WORK TASK - If a record holds a picture, leave the picture out; return everything else exactly.

┄┄┄┄┄┄┄┄┄┄

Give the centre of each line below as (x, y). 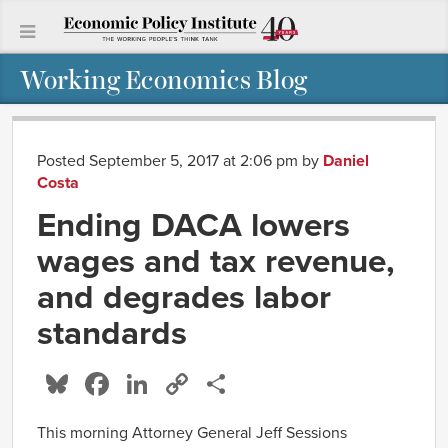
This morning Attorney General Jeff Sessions (192, 432)
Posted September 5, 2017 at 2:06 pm (169, 160)
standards (112, 332)
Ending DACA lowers (193, 224)
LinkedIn (212, 383)
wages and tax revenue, (216, 260)
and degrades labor (184, 296)
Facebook (182, 383)
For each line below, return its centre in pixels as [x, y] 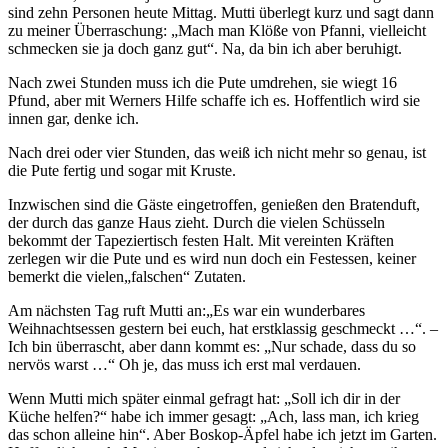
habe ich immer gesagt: [183, 416]
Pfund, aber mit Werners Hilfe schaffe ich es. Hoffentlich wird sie [214, 100]
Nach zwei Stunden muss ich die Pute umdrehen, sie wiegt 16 [202, 82]
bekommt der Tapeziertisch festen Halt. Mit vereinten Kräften [201, 240]
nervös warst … [58, 364]
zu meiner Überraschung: [89, 30]
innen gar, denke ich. [73, 118]
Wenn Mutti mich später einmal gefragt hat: [146, 398]
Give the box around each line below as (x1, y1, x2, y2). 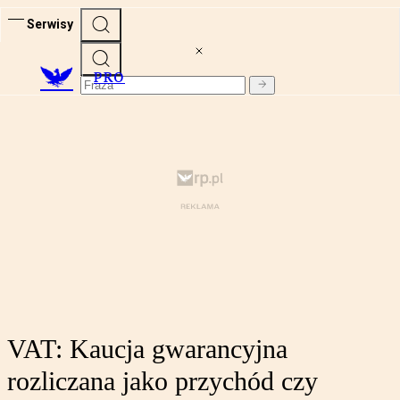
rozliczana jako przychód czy (7, 366, 318, 396)
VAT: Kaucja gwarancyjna (7, 334, 287, 364)
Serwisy (27, 16, 73, 31)
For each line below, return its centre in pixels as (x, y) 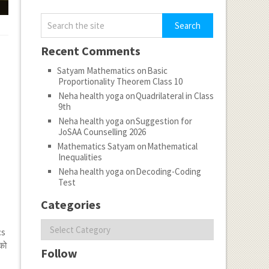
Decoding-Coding (168, 171)
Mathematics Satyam (96, 146)
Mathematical (172, 146)
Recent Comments (90, 51)
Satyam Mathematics (96, 71)
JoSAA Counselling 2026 (102, 132)
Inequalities (80, 157)
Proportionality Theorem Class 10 (120, 81)
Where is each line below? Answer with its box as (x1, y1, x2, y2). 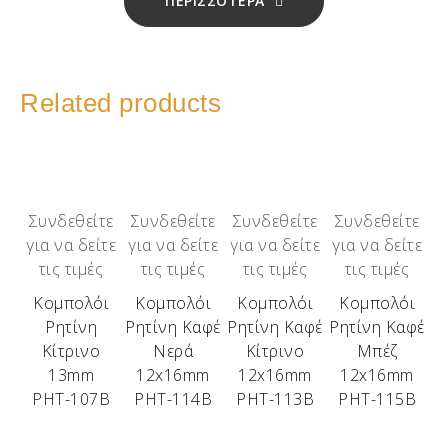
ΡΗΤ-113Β (236, 388, 314, 410)
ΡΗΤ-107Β (32, 388, 110, 410)
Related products (20, 88, 221, 118)
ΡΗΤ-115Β (338, 388, 416, 410)
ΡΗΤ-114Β (134, 388, 212, 410)
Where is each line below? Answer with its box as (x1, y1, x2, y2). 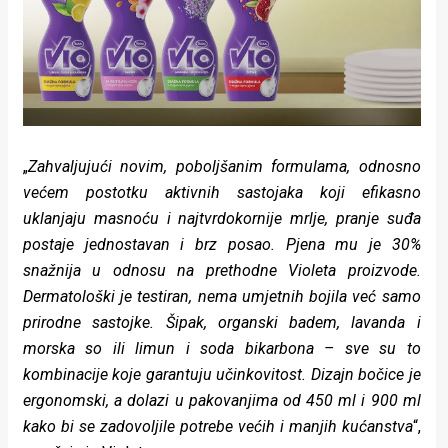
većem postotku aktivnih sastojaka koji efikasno (23, 183, 421, 203)
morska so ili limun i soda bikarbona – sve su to (23, 339, 421, 359)
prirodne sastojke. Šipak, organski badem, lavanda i (23, 313, 421, 333)
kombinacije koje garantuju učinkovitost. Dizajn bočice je (23, 365, 421, 385)
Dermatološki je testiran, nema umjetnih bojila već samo (23, 287, 421, 307)
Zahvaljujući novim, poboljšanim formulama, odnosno (28, 157, 421, 177)
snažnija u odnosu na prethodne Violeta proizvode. (23, 261, 421, 281)
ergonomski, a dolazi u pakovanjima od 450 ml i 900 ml (23, 391, 421, 411)
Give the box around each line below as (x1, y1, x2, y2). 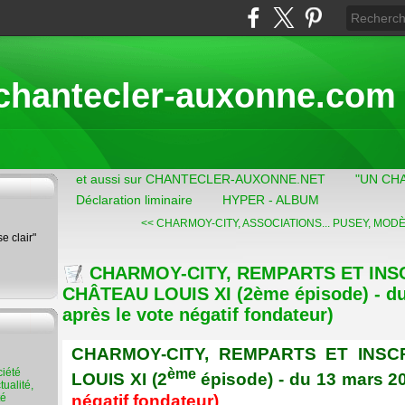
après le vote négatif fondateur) (62, 304, 334, 325)
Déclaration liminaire (76, 193, 193, 207)
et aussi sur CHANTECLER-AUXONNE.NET (76, 172, 325, 186)
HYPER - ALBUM (222, 193, 319, 207)
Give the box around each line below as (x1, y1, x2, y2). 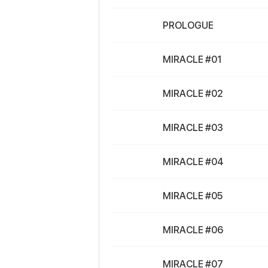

┄┄┄┄┄┄┄┄┄┄

TASK ANSWER -
Give the centre of each line below as (x, y). 
This morning Attorney General Jeff Sessions (192, 432)
Posted September 5, 2017 at 2:06 pm (169, 160)
standards (112, 332)
Ending DACA lowers (193, 224)
LinkedIn (212, 383)
wages and tax revenue, (216, 260)
and degrades labor (184, 296)
Facebook (182, 383)
For each line below, return its centre in pixels as [x, y] 
habe ich immer gesagt: [183, 416]
Pfund, aber mit Werners Hilfe schaffe ich es. Hoffentlich wird sie [214, 100]
Nach zwei Stunden muss ich die Pute umdrehen, sie wiegt 16 [202, 82]
bekommt der Tapeziertisch festen Halt. Mit vereinten Kräften [201, 240]
nervös warst … [58, 364]
zu meiner Überraschung: [89, 30]
innen gar, denke ich. [73, 118]
Wenn Mutti mich später einmal gefragt hat: [146, 398]
Give the box around each line below as (x1, y1, x2, y2). 
rozliczana jako przychód czy (7, 366, 318, 396)
VAT: Kaucja gwarancyjna (7, 334, 287, 364)
Serwisy (27, 16, 73, 31)
For each line below, return its centre in pixels as (x, y) 
Decoding-Coding (168, 171)
Mathematics Satyam (96, 146)
Mathematical (172, 146)
Recent Comments (90, 51)
Satyam Mathematics (96, 71)
JoSAA Counselling 2026 (102, 132)
Inequalities (80, 157)
Proportionality Theorem Class 10 (120, 81)
Where is each line below? Answer with its box as (x1, y1, x2, y2). 
ΡΗΤ-113Β (236, 388, 314, 410)
ΡΗΤ-107Β (32, 388, 110, 410)
Related products (20, 88, 221, 118)
ΡΗΤ-115Β (338, 388, 416, 410)
ΡΗΤ-114Β (134, 388, 212, 410)
Where is each line below? Answer with its box as (x1, y1, x2, y2). 
većem postotku aktivnih sastojaka koji efikasno (23, 183, 421, 203)
morska so ili limun i soda bikarbona – sve su to (23, 339, 421, 359)
prirodne sastojke. Šipak, organski badem, lavanda i (23, 313, 421, 333)
kombinacije koje garantuju učinkovitost. Dizajn bočice je (23, 365, 421, 385)
Dermatološki je testiran, nema umjetnih bojila već samo (23, 287, 421, 307)
Zahvaljujući novim, poboljšanim formulama, odnosno (28, 157, 421, 177)
snažnija u odnosu na prethodne Violeta proizvode. (23, 261, 421, 281)
ergonomski, a dolazi u pakovanjima od 450 ml i 900 ml (23, 391, 421, 411)
Give the box around each line below as (x1, y1, x2, y2). 
après le vote négatif fondateur) (62, 304, 334, 325)
Déclaration liminaire (76, 193, 193, 207)
et aussi sur CHANTECLER-AUXONNE.NET (76, 172, 325, 186)
HYPER - ALBUM (222, 193, 319, 207)
Give the box around each line below as (x1, y1, x2, y2). 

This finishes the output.